[POJ1632] Vase collection

Description

Mr Cheng is a collector of old Chinese porcelain, more specifically late 15th century Feng dynasty vases. The art of vase-making at this time followed very strict artistic rules. There was a limited number of accepted styles, each defined by its shape and decoration. More specifically, there were 36 vase shapes and 36 different patterns of decoration - in all 1296 different styles.
For a collector, the obvious goal is to own a sample of each of the 1296 styles. Mr Cheng however,like so many other collectors, could never afford a complete collection, and instead concentrates on some shapes and some decorations.
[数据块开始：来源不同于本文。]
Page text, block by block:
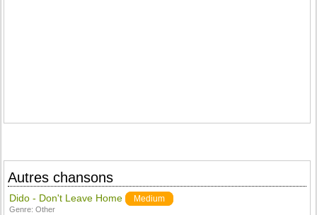
Autres chansons
Dido - Don't Leave Home Medium
Genre:Other

As symmetry between shape and decoration was one of the main aestheathical paradigms of the Feng dynasty, Mr Cheng wants to have a full collection of all combinations of k shapes and k decorations, for as large a k as possible. However, he has discovered that determining this k for a given collection is not always trivial. This means that his collection might actually be better than he thinks. Can you help him?

Input

On the first line of the input, there is a single positive integer n, telling the number of test scenarios to follow. Each test scenario begins with a line containing a single positive integer m <= 100, the number of vases in the collection. Then follow m lines, one per vase, each with a pair of numbers, si and di, separated by a single space, where si ( 0 < si <= 36 ) indicates the shape of Mr Cheng's i:th vase, and di ( 0 < di <= 36 ) indicates its decoration.

Output

For each test scenario, output one line containing the maximum k, such that there are k shapes and k decorations for which Mr Cheng's collection contains all k*k combined styles.

Sample Input

2
5
11 13
23 5
17 36
11 5
23 13
2
23 15
15 23

Sample Output

2
1

Source

Northwestern Europe 2003

题意

\(n\)个瓶子，每个瓶子有形状颜色两种属性，且这两种属性都有\(36\)个类型，告诉你这些瓶子的两种属性的类型，求最大的k满足存在\(k*k\)个瓶子，使得这些瓶子的两种属性有\(k\)个类型，且覆盖了\(k*k\)个属性组合

题解

将每一个花瓶的两种属性建边，即形状与颜色建边，由于本题的数据较小，所以我们可以用到二进制来记录建边的状态。用\(vase[]\)来存放形状和颜色，然后将颜色状态压缩成为数组元素的值，进行\(Dfs\)。

#include<iostream>
#include<cstdio>
using namespace std;

typedef long long ll;
const int N=38;
int n,Ans;
ll vase[N],two[N];

int Calc(ll nw)
{
	int tot=0;
	for(;nw;nw>>=1)
		tot+=(nw&1);
	return tot;
}

void Dfs(int k,int i,ll nw)
{
	if(k>Ans) Ans=k;
	ll YH;
	for(;i<=36;++i)
	{
		YH=(nw&vase[i]);
		if(Calc(YH)>k) Dfs(k+1,i+1,YH);//注意此处不得为Calc(YH)>=k，原因见下
	}
}

int main()
{
	int T,x,y;
	two[0]=1ll; for(int i=1;i<N;++i) two[i]=two[i-1]<<1;
	for (scanf("%d",&T);T;--T)
	{
		scanf("%d",&n);
		for(int i=1;i<=36;++i) vase[i]=0ll;
		for(int i=1;i<=n;++i)
			scanf("%d%d",&x,&y),vase[x]|=two[y];//记录
		Ans=0;
		Dfs(0,1,two[37]-1),
		printf("%d\n",Ans);
	}
	return 0;
}

下面是注意处的说明：

如上图，可见\(1\)与\(2\)，\(4\)有边，\(3\)与\(2\)有边，则输出应该为\(1\)，而若改成注释所说，则输出\(2\)。